Introdução
O carb loading, ou carregamento de carboidratos, é uma estratégia nutricional utilizada principalmente em modalidades de endurance, com o objetivo de maximizar os estoques de glicogénio muscular antes de provas ou treinos longos.
Quando bem aplicada, essa estratégia pode melhorar o desempenho, atrasar a fadiga e aumentar a capacidade de sustentar esforços prolongados.
No entanto, o carb loading não é indicado para todos e requer planeamento cuidadoso para evitar desconfortos gastrointestinais e ganho desnecessário de peso.
Neste artigo, vamos entender o que é o carb loading, quando deve ser aplicado, como realizá-lo corretamente e qual o papel da Nutricionista nesse processo.
O que é carb loading
O carb loading é uma estratégia nutricional que consiste em aumentar significativamente a ingestão de carboidratos nos dias que antecedem uma prova ou evento desportivo específico.
O objetivo é elevar os níveis de glicogénio muscular e hepático, principal fonte de energia durante exercícios prolongados.
O glicogénio é armazenado nos músculos e no fígado, mas essas reservas são limitadas.
Em atividades de longa duração, quando o glicogénio se esgota, ocorre queda de rendimento, fadiga intensa e dificuldade de manter o ritmo.
Para quem o carb loading é indicado
O carb loading é indicado principalmente para:
- Atletas de corrida de longa distância (meia maratona, maratona).
- Triatletas.
- Ciclistas de provas longas.
- Provas com duração superior a 90 minutos.
Como funciona o carb loading no organismo
Ao aumentar a ingestão de carboidratos e reduzir o volume de treino nos dias anteriores à prova, o organismo passa a armazenar mais glicogénio nos músculos.
Cada grama de glicogénio armazena também água, o que explica o aumento temporário do peso corporal, algo esperado e não negativo no contexto da performance.
Esse aumento das reservas energéticas permite:
- Manter o ritmo por mais tempo.
- Reduzir a perceção de esforço.
- Atrasar o aparecimento da fadiga.
Como fazer o carb loading na prática
A estratégia clássica de carb loading é realizada 1 a 3 dias antes da prova, dependendo do nível do atleta e da modalidade.
Quantidade de carboidratos
De forma geral, recomenda-se:
- 7 a 10 g de carboidrato por kg de peso corporal por dia durante o período de carregamento.
Exemplo:
Uma pessoa com 70 kg pode consumir entre 490 g e 700 g de carboidratos por dia.
Durante o carb loading, deve-se priorizar carboidratos de fácil digestão, reduzindo fibras e gorduras para evitar desconfortos gastrointestinais.

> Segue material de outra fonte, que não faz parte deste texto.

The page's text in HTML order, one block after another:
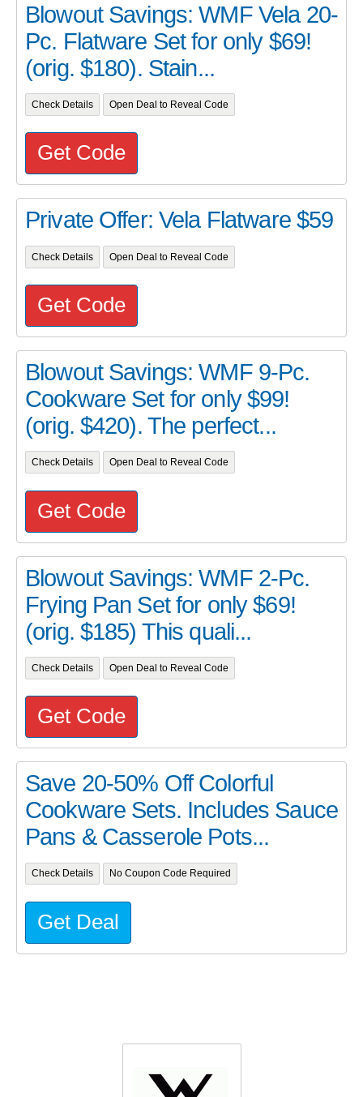
Blowout Savings: WMF Vela 20-
Pc. Flatware Set for only $69!
(orig. $180). Stain...
Check Details Open Deal to Reveal Code
Get Code
Private Offer: Vela Flatware $59
Check Details Open Deal to Reveal Code
Get Code
Blowout Savings: WMF 9-Pc.
Cookware Set for only $99!
(orig. $420). The perfect...
Check Details Open Deal to Reveal Code
Get Code
Blowout Savings: WMF 2-Pc.
Frying Pan Set for only $69!
(orig. $185) This quali...
Check Details Open Deal to Reveal Code
Get Code
Save 20-50% Off Colorful
Cookware Sets. Includes Sauce
Pans & Casserole Pots...
Check Details No Coupon Code Required
Get Deal

O papel da Nutricionista no carb loading
O carb loading deve ser individualizado, considerando:
- Modalidade desportiva.
- Duração da prova.
- Peso e composição corporal.
- Tolerância digestiva.
- Rotina alimentar habitual.
A Nutricionista ajusta quantidades, tipos de carboidratos e timing das refeições, garantindo melhor desempenho com menor risco de desconforto gastrointestinal.
Conclusão
O carb loading é uma estratégia eficaz para melhorar a performance em provas de longa duração quando aplicada corretamente.
Ela permite maior disponibilidade de energia, atraso da fadiga e melhor rendimento desportivo.
No entanto, não é uma estratégia universal.
O acompanhamento de uma Nutricionista é essencial para garantir que o carb loading seja seguro, eficaz e adequado às necessidades individuais do atleta.